## Extending ProStruct with Python

In [1]:
import prostruct
import numpy as np
import math

# pure python functions are faster than numpy for 
# small vectors/non vectorised functions 
def dot3(a, b):
    return sum([(a_i*b_i) for a_i, b_i in zip(a, b)])

def cross3(a, b):
    return [a[1]*b[2] - a[2]*b[1], a[2]*b[0]-a[0]*b[2], a[0]*b[1]-a[1]*b[0]]

def dihedral(a1, a2, a3, a4):
    d1 = a1-a2
    d2 = a2-a3
    d3 = a3-a4
    b1 = (d1) / np.linalg.norm(d1)
    b2 = (d2) / np.linalg.norm(d2)
    b3 = (d3) / np.linalg.norm(d3)
    n1 = cross3(b1, b2)
    n2 = cross3(b2, b3)
    return math.degrees(math.atan2(dot3(cross3(n1, b2), n2), dot3(n1, n2)))

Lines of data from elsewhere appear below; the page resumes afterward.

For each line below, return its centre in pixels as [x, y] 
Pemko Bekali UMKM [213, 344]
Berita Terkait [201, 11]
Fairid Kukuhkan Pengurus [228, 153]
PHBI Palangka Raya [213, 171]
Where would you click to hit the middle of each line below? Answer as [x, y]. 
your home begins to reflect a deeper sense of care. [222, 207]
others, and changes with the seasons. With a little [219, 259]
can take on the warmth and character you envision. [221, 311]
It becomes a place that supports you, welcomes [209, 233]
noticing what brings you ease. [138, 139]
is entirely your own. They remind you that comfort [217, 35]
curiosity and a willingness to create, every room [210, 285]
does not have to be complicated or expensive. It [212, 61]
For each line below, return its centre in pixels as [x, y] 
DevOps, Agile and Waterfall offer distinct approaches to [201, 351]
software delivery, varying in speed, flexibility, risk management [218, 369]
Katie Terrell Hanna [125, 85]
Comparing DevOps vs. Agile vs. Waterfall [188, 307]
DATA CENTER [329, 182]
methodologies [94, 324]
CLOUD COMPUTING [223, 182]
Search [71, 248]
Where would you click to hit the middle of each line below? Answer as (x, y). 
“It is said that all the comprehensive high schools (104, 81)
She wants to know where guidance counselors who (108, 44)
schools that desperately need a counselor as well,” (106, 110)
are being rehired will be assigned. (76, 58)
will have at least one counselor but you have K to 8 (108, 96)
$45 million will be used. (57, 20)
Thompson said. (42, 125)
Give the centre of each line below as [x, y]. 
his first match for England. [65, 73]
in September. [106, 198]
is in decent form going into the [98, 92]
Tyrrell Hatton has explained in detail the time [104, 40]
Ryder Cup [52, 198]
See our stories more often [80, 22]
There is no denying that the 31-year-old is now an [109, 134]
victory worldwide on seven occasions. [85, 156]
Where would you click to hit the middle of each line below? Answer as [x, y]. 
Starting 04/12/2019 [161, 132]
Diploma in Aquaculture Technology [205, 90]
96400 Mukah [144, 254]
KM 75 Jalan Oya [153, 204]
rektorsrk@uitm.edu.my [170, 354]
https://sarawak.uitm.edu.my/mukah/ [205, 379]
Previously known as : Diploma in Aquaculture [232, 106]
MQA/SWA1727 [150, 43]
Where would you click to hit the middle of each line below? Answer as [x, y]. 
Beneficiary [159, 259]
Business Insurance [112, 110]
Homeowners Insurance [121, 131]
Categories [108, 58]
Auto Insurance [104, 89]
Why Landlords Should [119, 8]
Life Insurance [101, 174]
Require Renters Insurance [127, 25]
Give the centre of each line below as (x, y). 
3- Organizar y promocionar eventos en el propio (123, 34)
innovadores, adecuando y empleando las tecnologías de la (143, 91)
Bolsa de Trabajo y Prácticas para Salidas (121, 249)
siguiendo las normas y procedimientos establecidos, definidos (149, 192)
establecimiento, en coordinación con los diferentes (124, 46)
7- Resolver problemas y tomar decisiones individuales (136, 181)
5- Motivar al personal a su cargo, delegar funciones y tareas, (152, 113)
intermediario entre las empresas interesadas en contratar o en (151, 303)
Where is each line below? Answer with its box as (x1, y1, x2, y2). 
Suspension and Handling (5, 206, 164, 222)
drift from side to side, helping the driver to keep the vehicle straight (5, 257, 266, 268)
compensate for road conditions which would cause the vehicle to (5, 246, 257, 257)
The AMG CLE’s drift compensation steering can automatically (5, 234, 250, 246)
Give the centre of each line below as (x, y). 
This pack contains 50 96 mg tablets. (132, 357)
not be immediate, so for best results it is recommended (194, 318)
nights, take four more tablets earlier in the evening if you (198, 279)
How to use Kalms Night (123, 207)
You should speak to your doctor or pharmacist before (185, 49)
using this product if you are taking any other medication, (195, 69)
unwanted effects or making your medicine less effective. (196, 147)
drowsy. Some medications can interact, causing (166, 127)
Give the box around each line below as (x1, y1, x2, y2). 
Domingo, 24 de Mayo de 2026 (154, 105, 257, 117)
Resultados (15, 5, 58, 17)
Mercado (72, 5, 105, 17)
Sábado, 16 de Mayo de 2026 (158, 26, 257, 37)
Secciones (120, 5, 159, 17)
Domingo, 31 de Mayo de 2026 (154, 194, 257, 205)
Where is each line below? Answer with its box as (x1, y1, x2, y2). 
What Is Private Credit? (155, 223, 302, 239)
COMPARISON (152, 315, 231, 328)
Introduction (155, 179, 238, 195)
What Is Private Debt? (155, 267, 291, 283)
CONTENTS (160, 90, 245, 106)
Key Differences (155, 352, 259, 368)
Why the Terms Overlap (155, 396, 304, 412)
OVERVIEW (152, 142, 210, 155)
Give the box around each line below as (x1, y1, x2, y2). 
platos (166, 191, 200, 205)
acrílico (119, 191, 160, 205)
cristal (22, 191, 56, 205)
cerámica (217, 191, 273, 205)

class MyStruct(prostruct.CustomPDB): 
    def custom_kernel(self, a, b):
        a = a.get_backbone_atoms()
        b = b.get_backbone_atoms()
        return dihedral(a[2], b[0], b[1], b[2])

In [2]:
pdb = MyStruct("../../../test.pdb")

In [3]:
pdb

<prostruct.PDB float precision, with 1867 atoms, 236 residues at 0x55619f2d22a0>

In [4]:
# with python implementation
%timeit pdb.run_custom_kernel()

8.94 ms ± 1.38 ms per loop (mean ± std. dev. of 7 runs, 100 loops each)


In [5]:
# much faster (almost 3 orders of magnitude faster)
%timeit pdb.calculate_phi()

12.4 µs ± 1.39 µs per loop (mean ± std. dev. of 7 runs, 100000 loops each)


In [6]:
# same result though
pdb.run_custom_kernel()

array([ -69.337006, -133.41187 , -120.3177  , -102.3891  ,  -94.71912 ,
       -138.65765 ,  -66.235054,  -76.0483  , -139.28873 , -136.68294 ,
        -76.06559 , -143.39508 ,  -66.428116,  -62.458706,   82.80521 ,
        -64.59577 ,  -82.87559 ,  -98.586426, -134.31032 , -122.848854,
       -101.42037 , -157.77371 , -110.94793 ,  -91.86946 ,  -71.31498 ,
       -154.61761 ,  -57.16444 , -100.23258 ,  -67.524   ,  -77.13684 ,
        -55.50057 ,  -99.62578 ,   86.937645, -103.419136, -119.52794 ,
        -71.52652 , -119.19695 , -130.72379 , -146.96056 , -140.68657 ,
       -125.35315 , -110.42541 ,  -76.84396 ,  -49.87192 ,   68.4221  ,
        -95.02083 ,  -57.79741 ,  -63.16061 , -134.48965 ,  -59.8783  ,
       -119.90971 , -144.67488 , -159.37997 ,   35.841885,   82.76004 ,
       -137.41612 , -117.15545 , -102.0791  ,  -62.144516,  -60.305027,
         91.5626  ,  -78.7855  ,  -65.14505 ,  -62.12854 ,  -57.483463,
        -76.94548 , -142.64247 , -130.85854 , -135.53024 , -150.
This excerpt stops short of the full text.